Task requirements - Restate each line of the listing exactly, without carrying over any pictures.
- - -
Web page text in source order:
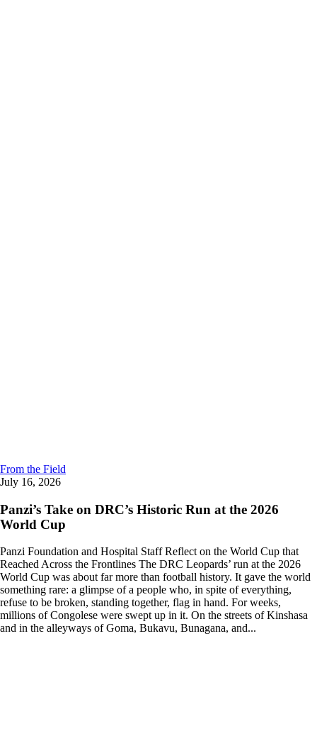
From the Field
July 16, 2026
Panzi’s Take on DRC’s Historic Run at the 2026
World Cup
Panzi Foundation and Hospital Staff Reflect on the World Cup that
Reached Across the Frontlines The DRC Leopards’ run at the 2026
World Cup was about far more than football history. It gave the world
something rare: a glimpse of a people who, in spite of everything,
refuse to be broken, standing together, flag in hand. For weeks,
millions of Congolese were swept up in it. On the streets of Kinshasa
and in the alleyways of Goma, Bukavu, Bunagana, and...
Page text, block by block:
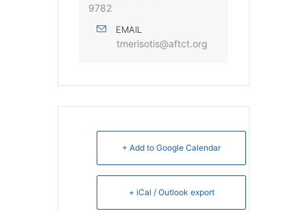
9782
EMAIL
tmerisotis@aftct.org
+ Add to Google Calendar
+ iCal / Outlook export
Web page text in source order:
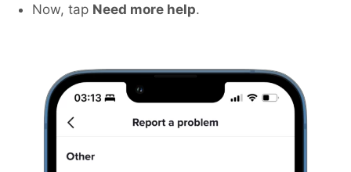
Now, tap Need more help.
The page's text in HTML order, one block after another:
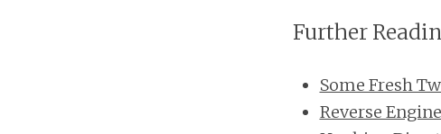
Further
Some Fresh
Reverse
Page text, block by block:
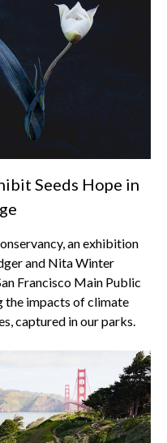
Seeds Hope in
an exhibition
and Nita Winter
Francisco Main Public
the impacts of climate
captured in our parks.
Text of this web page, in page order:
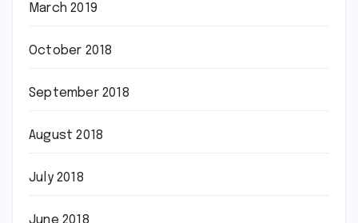
March 2019
October 2018
September 2018
August 2018
July 2018
June 2018
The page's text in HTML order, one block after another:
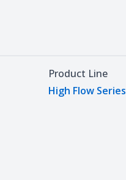
Product Line
High Flow Series
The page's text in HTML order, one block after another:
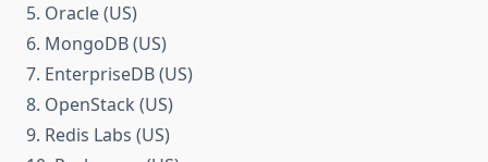
5. Oracle (US)
6. MongoDB (US)
7. EnterpriseDB (US)
8. OpenStack (US)
9. Redis Labs (US)
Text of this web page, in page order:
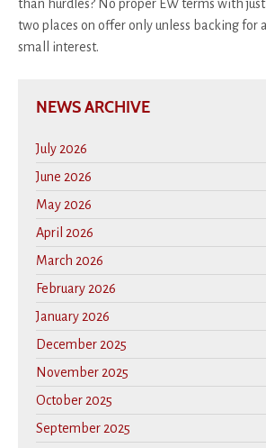
than hurdles? No proper EW terms with
two places on offer only unless backing for
small interest.
NEWS ARCHIVE
July 2026
June 2026
May 2026
April 2026
March 2026
February 2026
January 2026
December 2025
November 2025
October 2025
September 2025
- - -
Solution -
Web page text in source order:
From the Field
July 16, 2026
Panzi’s Take on DRC’s Historic Run at the 2026
World Cup
Panzi Foundation and Hospital Staff Reflect on the World Cup that
Reached Across the Frontlines The DRC Leopards’ run at the 2026
World Cup was about far more than football history. It gave the world
something rare: a glimpse of a people who, in spite of everything,
refuse to be broken, standing together, flag in hand. For weeks,
millions of Congolese were swept up in it. On the streets of Kinshasa
and in the alleyways of Goma, Bukavu, Bunagana, and...
Page text, block by block:
9782
EMAIL
tmerisotis@aftct.org
+ Add to Google Calendar
+ iCal / Outlook export
Web page text in source order:
Now, tap Need more help.
The page's text in HTML order, one block after another:
Further
Some Fresh
Reverse
Page text, block by block:
Seeds Hope in
an exhibition
and Nita Winter
Francisco Main Public
the impacts of climate
captured in our parks.
Text of this web page, in page order:
March 2019
October 2018
September 2018
August 2018
July 2018
June 2018
The page's text in HTML order, one block after another:
Product Line
High Flow Series
The page's text in HTML order, one block after another:
5. Oracle (US)
6. MongoDB (US)
7. EnterpriseDB (US)
8. OpenStack (US)
9. Redis Labs (US)
Text of this web page, in page order:
than hurdles? No proper EW terms with
two places on offer only unless backing for
small interest.
NEWS ARCHIVE
July 2026
June 2026
May 2026
April 2026
March 2026
February 2026
January 2026
December 2025
November 2025
October 2025
September 2025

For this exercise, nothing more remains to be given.